(Data provided begins)

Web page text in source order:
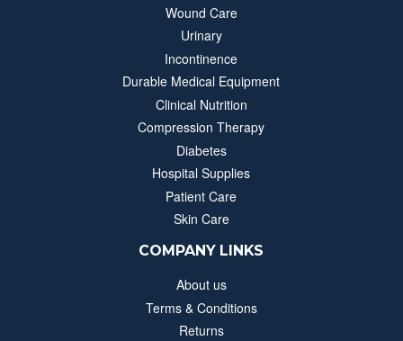
Wound Care
Urinary
Incontinence
Durable Medical Equipment
Clinical Nutrition
Compression Therapy
Diabetes
Hospital Supplies
Patient Care
Skin Care
COMPANY LINKS
About us
Terms & Conditions
Returns
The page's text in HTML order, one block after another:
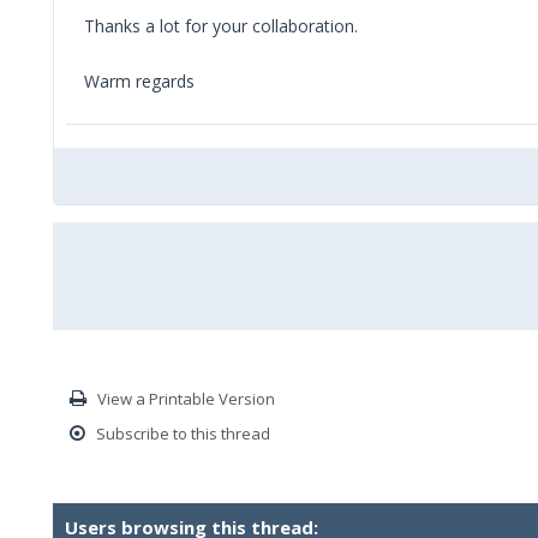
Thanks a lot for your collaboration.
Warm regards
View a Printable Version
Subscribe to this thread
Users browsing this thread:
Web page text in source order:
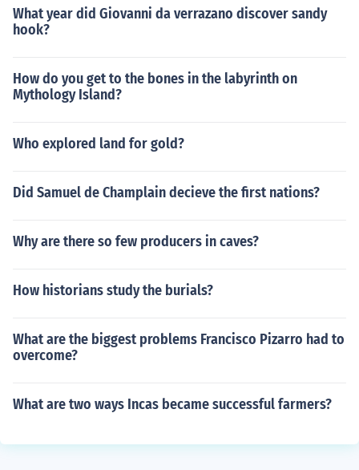
What year did Giovanni da verrazano discover sandy
hook?
How do you get to the bones in the labyrinth on
Mythology Island?
Who explored land for gold?
Did Samuel de Champlain decieve the first nations?
Why are there so few producers in caves?
How historians study the burials?
What are the biggest problems Francisco Pizarro had to
overcome?
What are two ways Incas became successful farmers?
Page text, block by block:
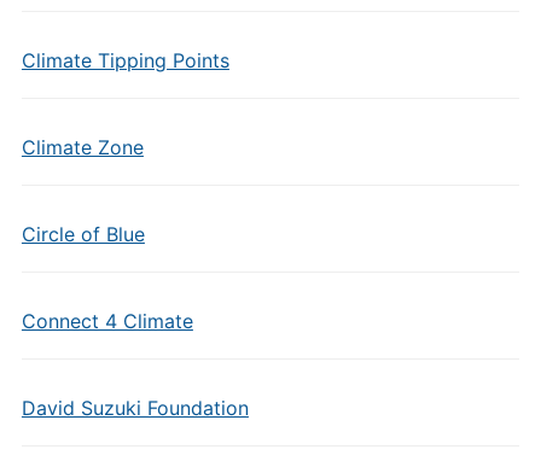
Climate Tipping Points
Climate Zone
Circle of Blue
Connect 4 Climate
David Suzuki Foundation
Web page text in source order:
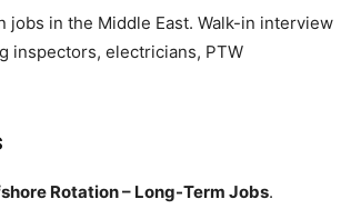
in the Middle East. Walk-in interview
inspectors, electricians, PTW
Rotation – Long-Term Jobs.
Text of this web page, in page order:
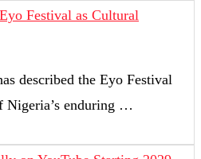
Festival as Cultural
described the Eyo Festival
Nigeria’s enduring …
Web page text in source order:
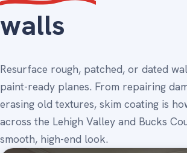
walls
Resurface rough, patched, or dated
paint-ready planes. From repairing
erasing old textures, skim coating is
across the Lehigh Valley and Bucks
smooth, high-end look.
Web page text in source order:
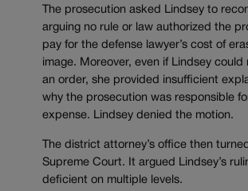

(Data provided ends)

Any images must be left out; transcribe the rest of the material exactly.

> _Reply to the exercise_
Web page text in source order:
Wound Care
Urinary
Incontinence
Durable Medical Equipment
Clinical Nutrition
Compression Therapy
Diabetes
Hospital Supplies
Patient Care
Skin Care
COMPANY LINKS
About us
Terms & Conditions
Returns
The page's text in HTML order, one block after another:
Thanks a lot for your collaboration.
Warm regards
View a Printable Version
Subscribe to this thread
Users browsing this thread:
Web page text in source order:
What year did Giovanni da verrazano discover sandy
hook?
How do you get to the bones in the labyrinth on
Mythology Island?
Who explored land for gold?
Did Samuel de Champlain decieve the first nations?
Why are there so few producers in caves?
How historians study the burials?
What are the biggest problems Francisco Pizarro had to
overcome?
What are two ways Incas became successful farmers?
Page text, block by block:
Climate Tipping Points
Climate Zone
Circle of Blue
Connect 4 Climate
David Suzuki Foundation
Web page text in source order:
in the Middle East. Walk-in interview
inspectors, electricians, PTW
Rotation – Long-Term Jobs.
Text of this web page, in page order:
Festival as Cultural
described the Eyo Festival
Nigeria’s enduring …
Web page text in source order:
walls
Resurface rough, patched, or dated
paint-ready planes. From repairing
erasing old textures, skim coating is
across the Lehigh Valley and Bucks
smooth, high-end look.
Web page text in source order:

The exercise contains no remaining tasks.